### [What is being asked]
Find "flowers with 3" in the material below, then copy that line and every subsequent line to the end, exactly.
[Record set]
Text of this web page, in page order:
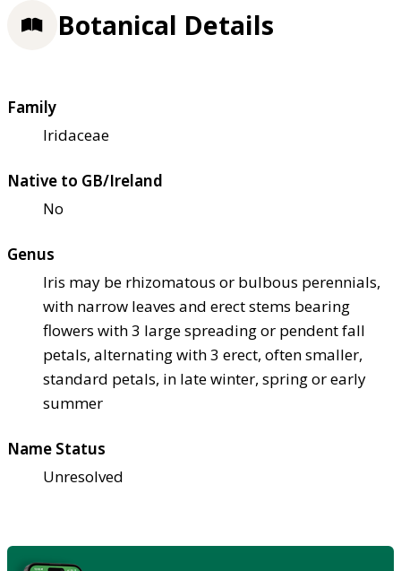
Botanical Details
Family
Iridaceae
Native to GB/Ireland
No
Genus
Iris may be rhizomatous or bulbous perennials,
with narrow leaves and erect stems bearing
flowers with 3 large spreading or pendent fall
petals, alternating with 3 erect, often smaller,
standard petals, in late winter, spring or early
summer
Name Status
Unresolved
[/Record set]
### [Task output]
flowers with 3 large spreading or pendent fall
petals, alternating with 3 erect, often smaller,
standard petals, in late winter, spring or early
summer
Name Status
Unresolved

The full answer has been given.